Task instructions
Although the records contain pictures, none belong in the copy: restate word for word only the lines from the one with "Nastavení cookies" through the one with "António Gonçalves 30886 28", both included.

Entries taken from a collection

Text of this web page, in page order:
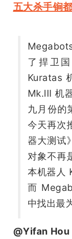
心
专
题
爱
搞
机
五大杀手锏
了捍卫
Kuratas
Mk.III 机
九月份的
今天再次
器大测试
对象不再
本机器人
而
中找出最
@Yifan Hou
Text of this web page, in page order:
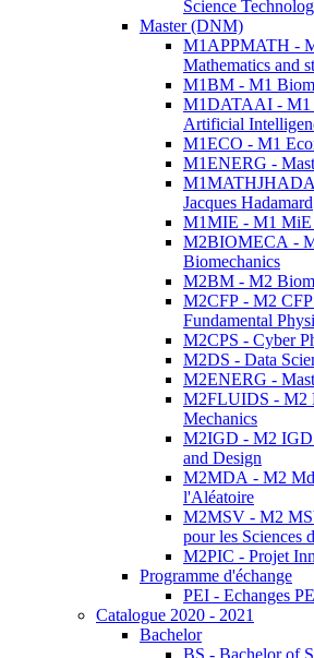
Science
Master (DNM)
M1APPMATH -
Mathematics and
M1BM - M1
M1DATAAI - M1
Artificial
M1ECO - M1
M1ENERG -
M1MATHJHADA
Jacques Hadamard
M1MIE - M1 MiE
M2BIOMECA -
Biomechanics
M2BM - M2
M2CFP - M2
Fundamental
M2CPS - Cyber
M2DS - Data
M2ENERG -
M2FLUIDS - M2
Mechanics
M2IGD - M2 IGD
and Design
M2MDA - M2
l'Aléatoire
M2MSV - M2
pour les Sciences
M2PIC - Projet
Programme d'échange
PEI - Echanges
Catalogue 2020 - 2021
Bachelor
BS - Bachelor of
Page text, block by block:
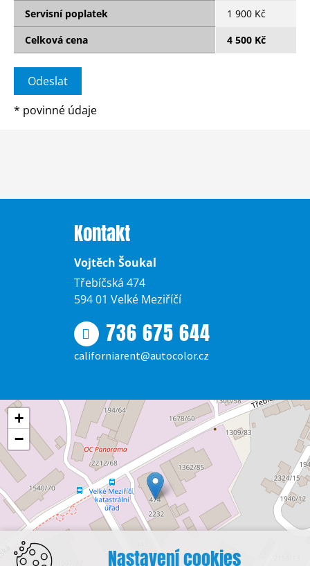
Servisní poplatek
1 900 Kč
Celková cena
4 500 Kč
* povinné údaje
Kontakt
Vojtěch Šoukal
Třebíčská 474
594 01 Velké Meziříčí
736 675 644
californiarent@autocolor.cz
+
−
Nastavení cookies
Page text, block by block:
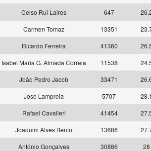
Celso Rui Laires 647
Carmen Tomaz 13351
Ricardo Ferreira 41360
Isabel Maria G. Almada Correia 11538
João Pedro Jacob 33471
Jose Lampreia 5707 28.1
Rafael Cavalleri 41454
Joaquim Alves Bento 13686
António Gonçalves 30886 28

==

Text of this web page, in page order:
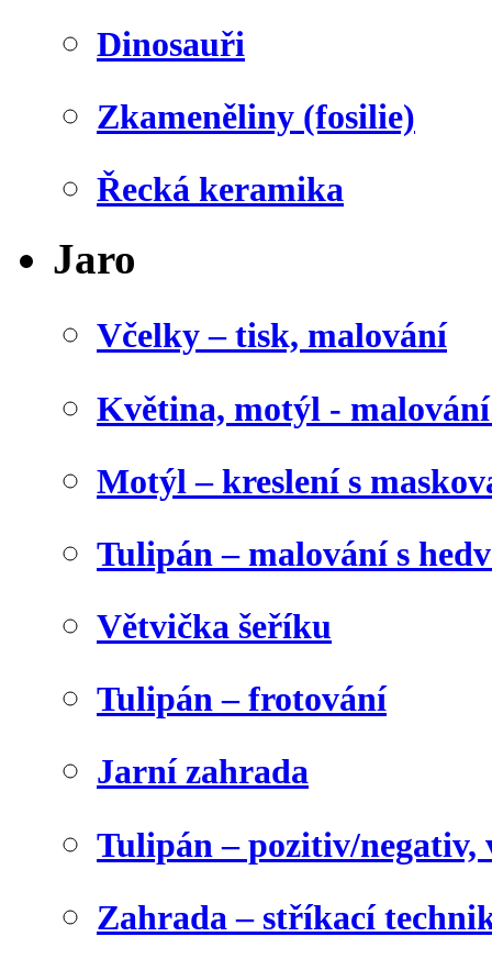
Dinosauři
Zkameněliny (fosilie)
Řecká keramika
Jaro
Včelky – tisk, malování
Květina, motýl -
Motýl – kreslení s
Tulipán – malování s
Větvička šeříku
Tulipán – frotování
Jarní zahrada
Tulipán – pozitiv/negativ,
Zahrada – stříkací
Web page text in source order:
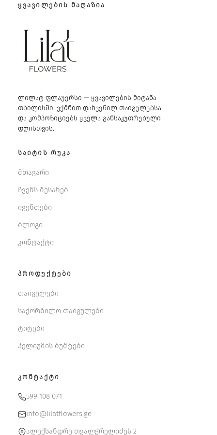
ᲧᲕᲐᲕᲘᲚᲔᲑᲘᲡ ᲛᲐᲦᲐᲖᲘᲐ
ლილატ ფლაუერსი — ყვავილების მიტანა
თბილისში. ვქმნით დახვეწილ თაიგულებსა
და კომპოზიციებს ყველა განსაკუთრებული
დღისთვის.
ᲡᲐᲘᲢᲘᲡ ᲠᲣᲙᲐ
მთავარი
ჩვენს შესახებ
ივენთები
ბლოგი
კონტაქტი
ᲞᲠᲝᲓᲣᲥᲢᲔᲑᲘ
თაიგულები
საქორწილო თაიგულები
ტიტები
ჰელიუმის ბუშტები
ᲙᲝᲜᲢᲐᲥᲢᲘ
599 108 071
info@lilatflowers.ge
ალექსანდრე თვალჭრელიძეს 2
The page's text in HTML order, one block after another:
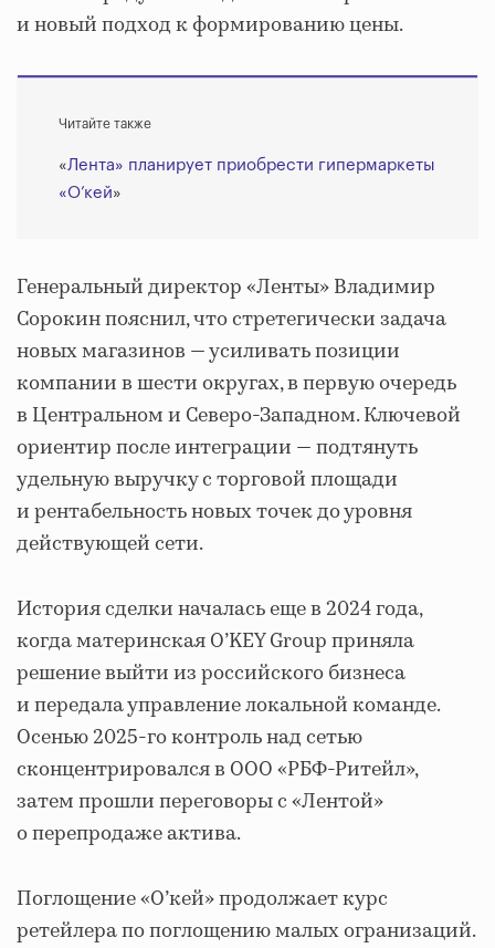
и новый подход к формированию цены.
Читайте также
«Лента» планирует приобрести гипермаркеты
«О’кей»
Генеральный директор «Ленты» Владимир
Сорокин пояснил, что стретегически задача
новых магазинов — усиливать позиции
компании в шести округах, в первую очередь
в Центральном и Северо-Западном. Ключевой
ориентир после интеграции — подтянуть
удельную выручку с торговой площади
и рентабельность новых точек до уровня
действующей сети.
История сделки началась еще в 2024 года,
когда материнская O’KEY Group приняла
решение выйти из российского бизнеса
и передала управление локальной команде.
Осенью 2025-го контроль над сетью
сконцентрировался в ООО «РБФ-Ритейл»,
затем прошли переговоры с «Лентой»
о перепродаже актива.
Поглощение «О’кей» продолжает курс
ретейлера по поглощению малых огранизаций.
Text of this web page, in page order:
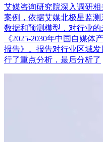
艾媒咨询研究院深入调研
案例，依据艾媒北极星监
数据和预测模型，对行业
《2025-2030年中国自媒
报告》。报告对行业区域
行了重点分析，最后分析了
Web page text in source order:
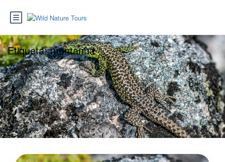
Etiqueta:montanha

Answer area
Nastavení cookies
Page text, block by block:
Celso Rui Laires 647
Carmen Tomaz 13351
Ricardo Ferreira 41360
Isabel Maria G. Almada Correia 11538
João Pedro Jacob 33471
Jose Lampreia 5707 28.1
Rafael Cavalleri 41454
Joaquim Alves Bento 13686
António Gonçalves 30886 28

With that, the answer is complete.